Pip fühlte seine Ohren glühen. Besaß die Tochter des Teufels etwa auch eine Kristallkugel? Wieso vermutete sie böse Männer, wo es doch auch böse Frauen sein konnten? Nun, die Wahrheit war, es wären eher die Männer, aber selbst denen war er bisher noch nicht besonders nah gekommen.

„Deine Tante kennt dich gut“, behauptete sie mit einem Mal. „Und sie wird dich vor allen Gefahren beschützen.“

In einer Hoteltoilette, schon klar. Pip presste die Lippen fest zusammen und schwieg.

„Zwei Monate in einem solchen Moloch sind viel zu lange für dich“, sagte sie mit erhobenem Zeigefinger. „Drei Wochen reichen völlig aus. Und danach kannst du dich an der lauschigen Uni im friedlichen Connecticut erholen.“

„Du zahlst mir den Flug, wenn ich nur drei Wochen bleibe?“ Pip versuchte zu verstehen.

Sie lächelte hintergründig. „Genau“, bestätigte sie. Pip spürte seine Hoffnungen und Träume schrumpfen.
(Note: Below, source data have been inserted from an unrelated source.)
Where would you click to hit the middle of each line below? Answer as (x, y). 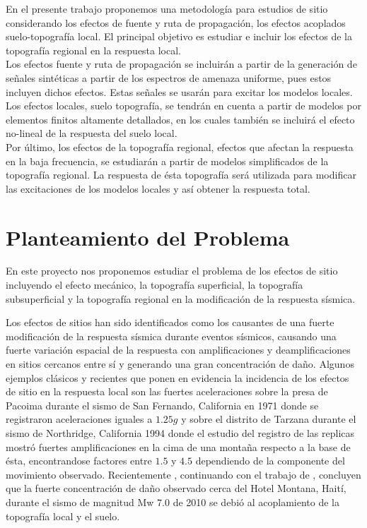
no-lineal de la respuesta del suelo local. (92, 133)
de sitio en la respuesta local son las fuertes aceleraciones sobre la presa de (167, 391)
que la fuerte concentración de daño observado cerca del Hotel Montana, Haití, (176, 488)
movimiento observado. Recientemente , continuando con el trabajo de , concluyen (183, 474)
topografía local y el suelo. (63, 516)
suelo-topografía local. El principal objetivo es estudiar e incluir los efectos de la (179, 36)
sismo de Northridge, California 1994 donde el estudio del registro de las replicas (180, 432)
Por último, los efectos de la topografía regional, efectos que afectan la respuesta (180, 146)
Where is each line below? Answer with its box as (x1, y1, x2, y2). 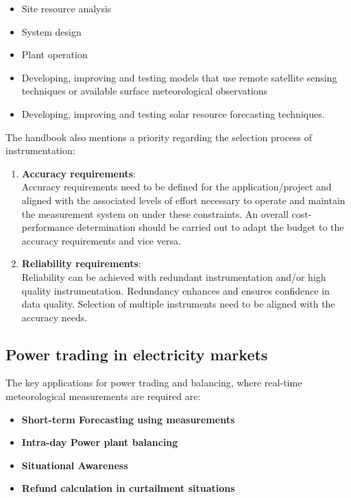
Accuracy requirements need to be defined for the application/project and (21, 179, 332, 194)
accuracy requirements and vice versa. (21, 233, 181, 247)
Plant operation (21, 47, 88, 62)
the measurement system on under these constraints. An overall (21, 206, 289, 221)
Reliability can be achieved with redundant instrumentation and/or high (21, 269, 326, 284)
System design (21, 24, 82, 38)
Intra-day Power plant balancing (21, 435, 178, 449)
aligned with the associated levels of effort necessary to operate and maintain (21, 192, 346, 207)
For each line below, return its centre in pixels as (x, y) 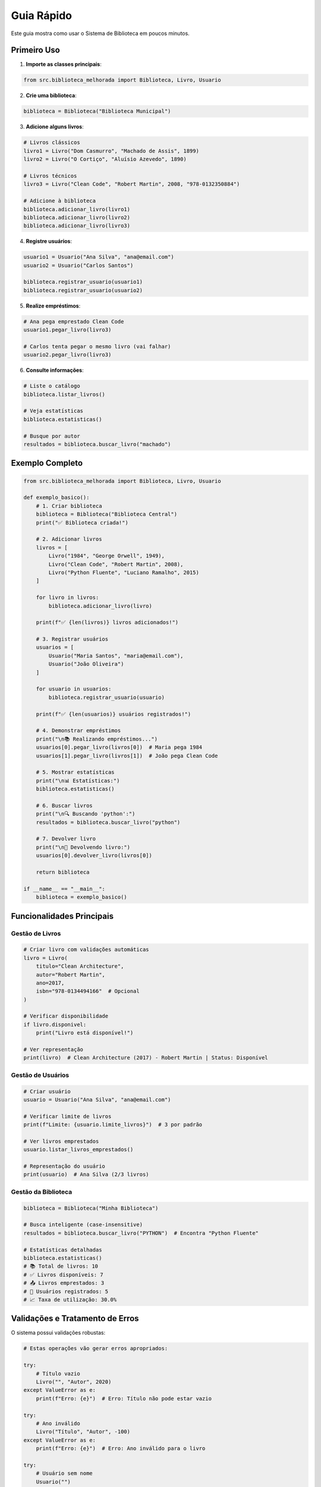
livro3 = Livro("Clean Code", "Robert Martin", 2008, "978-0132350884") (132, 184)
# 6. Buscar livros (64, 805)
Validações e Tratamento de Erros (75, 1318)
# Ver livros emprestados (61, 1141)
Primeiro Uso (36, 50)
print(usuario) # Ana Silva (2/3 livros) (86, 1174)
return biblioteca (63, 872)
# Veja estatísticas (53, 411)

Viel Zeit würde ihm also nicht bleiben, um im Fluss zu ertrinken oder böse Männer zu treffen. Aber drei Wochen waren besser als nichts. Doch natürlich waren auch daran Bedingungen geknüpft.

„Und alles, was ich dafür von dir will, ist ein kleiner Gefallen“, rückte sie endlich mit dem Preis heraus.

Ohne zu zögern, nickte Pip. Irgendwo im Küchenschrank lag noch ein Pack Gummihandschuhe. Damit würde er schon über den Sommer und den gröbsten Hoteldreck kommen.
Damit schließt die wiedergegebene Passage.